Avec les hackers blancs, on est passé de la cybercriminalité à la cybersécurité
Qu’appelle-t-on les « hackers blancs » ?
Il n’existe aucune définition légale du terme de “hacker”, et du hacker blanc encore moins ! Mais dès la première loi destinée à lutter contre la fraude informatique, promulguée en 1988, il a été question de ces spécialistes, qui s’introduisent sans autorisation dans les systèmes d’information et utilisent leurs connaissances de très bon niveau pour aider les entreprises. Contrairement aux intentions des hackers dits noirs, qui sont des pirates, le but des hackers blancs est d’apporter des solutions à certains problèmes : fuite de données, faille de sécurité…
Le hacker blanc pourrait être qualifié de « lanceur d’alerte ».
Ce sont des personnes qui aiment le challenge, souvent des étudiants. Ils effectuent des tests d’intrusion selon des méthodes qu’ils ont mises au point, pour informer le maître des lieux de la défaillance, sans avoir recueilli son accord préalable. Or, depuis trente ans, la tentative d’accès frauduleux dans un système de traitement automatisé de données (STAD) constitue elle aussi un délit punissable par le code pénal au même titre que le délit lui-même, bien que le mobile ne soit pas crapuleux. Par le passé, les hackers blancs ont aussi développé ces pratiques pour se faire connaître afin de se faire embaucher, que ce soit dans le secteur privé ou par les services étatiques. Ces profils étaient et sont toujours très recherchés.

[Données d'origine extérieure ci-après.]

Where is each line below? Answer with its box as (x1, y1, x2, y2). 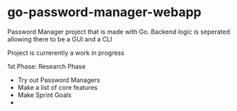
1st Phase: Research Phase (7, 62, 86, 70)
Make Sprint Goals (17, 91, 72, 99)
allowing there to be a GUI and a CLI (7, 34, 112, 43)
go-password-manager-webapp (7, 4, 202, 20)
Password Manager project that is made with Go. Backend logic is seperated (7, 27, 230, 36)
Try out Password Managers (17, 75, 100, 84)
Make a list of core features (17, 83, 98, 91)
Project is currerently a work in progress (7, 48, 125, 57)
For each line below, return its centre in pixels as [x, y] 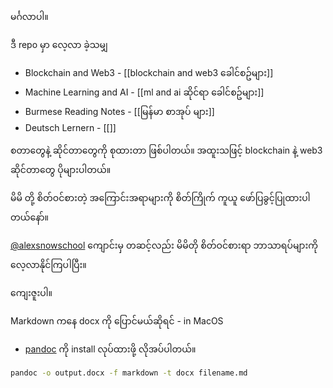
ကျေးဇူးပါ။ [31, 292]
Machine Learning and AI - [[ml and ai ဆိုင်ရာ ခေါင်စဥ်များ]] [144, 92]
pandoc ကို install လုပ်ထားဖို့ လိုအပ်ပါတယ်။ [110, 349]
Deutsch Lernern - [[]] [70, 127]
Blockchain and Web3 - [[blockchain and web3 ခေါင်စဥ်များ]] [149, 72]
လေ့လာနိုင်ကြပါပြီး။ [48, 264]
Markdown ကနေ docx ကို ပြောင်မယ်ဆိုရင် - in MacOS [117, 321]
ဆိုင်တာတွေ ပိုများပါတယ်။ [61, 169]
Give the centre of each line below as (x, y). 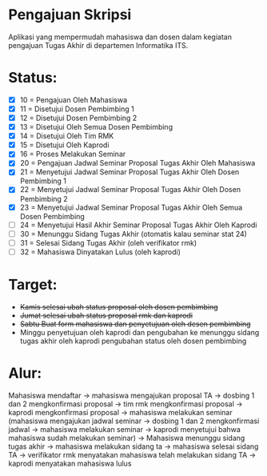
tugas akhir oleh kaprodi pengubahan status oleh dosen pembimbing (133, 341)
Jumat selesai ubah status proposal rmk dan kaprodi (106, 315)
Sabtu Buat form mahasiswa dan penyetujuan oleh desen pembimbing (135, 324)
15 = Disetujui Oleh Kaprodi (64, 145)
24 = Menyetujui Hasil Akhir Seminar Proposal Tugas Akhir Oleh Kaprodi (138, 225)
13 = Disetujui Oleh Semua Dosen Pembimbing (96, 127)
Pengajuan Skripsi (70, 15)
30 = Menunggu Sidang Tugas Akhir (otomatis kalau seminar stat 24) (133, 234)
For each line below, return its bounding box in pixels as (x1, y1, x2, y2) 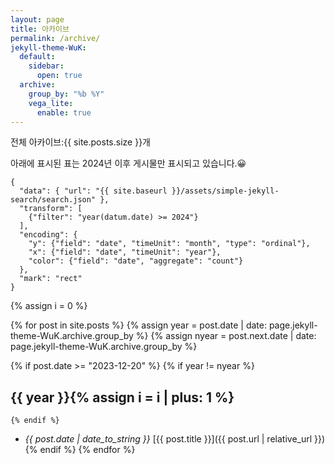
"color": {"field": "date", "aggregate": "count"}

La loi Lemaire de 2016 protège-t-elle ces chevaliers blancs ?
Aujourd’hui, le monde est totalement connecté au réseau numérique, et les attaques visent régulièrement les organismes aussi bien que les particuliers. Mais il y a très peu d’élucidations par la justice. La partie de gendarmes et de voleurs est inégale ! Alors que les gendarmes sont cantonnés au territoire national, les voleurs ont la possibilité de sévir un peu partout dans le monde avant d’atteindre leur cible. Il est devenu extrêmement compliqué de poursuivre et d’élucider ces dérives car les attaques rebondissent d’un pays à l’autre : un serveur est infecté depuis un premier pays, puis un proxy (un serveur qui sert d’intermédiaire entre les machines d’un réseau et un autre réseau) à partir d’un deuxième, avec une attaque dans un troisième, voire dans un quatrième pays. C’est pourquoi la coopération policière et judiciaire des États est devenue indispensable, mais ce sont des procédures longues et coûteuses à mettre en place. La répression étant très difficile à mettre en œuvre et souvent insatisfaisante, l’accent est mis désormais sur la prévention. On est passé de la cybercriminalité à la cybersécurité. Dans ce contexte, la loi Lemaire représente un tournant, car elle autorise l’ANSSI à recueillir des informations provenant de hackers blancs, tout en préservant leur anonymat pour qu’ils ne soient pas poursuivis.
Existe-t-il une procédure particulière pour assurer cette protection ?
Concrètement, c’est le hacker qui peut contacter l’ANSSI afin qu’elle informe l’entreprise de la faille qu’il a trouvée, mais sans le nommer. En effet, si le hacker blanc prévenait l’entreprise directement, celle-ci pourrait le poursuivre en justice (lire p. 19). L’agence ne communique pas sur le sujet, mais il y a probablement plusieurs milliers de cas chaque année. Par ailleurs, puisqu’il agit dans l’intérêt général, de manière désintéressée et de bonne foi, le hacker blanc pourrait aussi être qualifié de “lanceur d’alerte” au sens de la loi Sapin 2 de 2016 et échapper ainsi aux poursuites.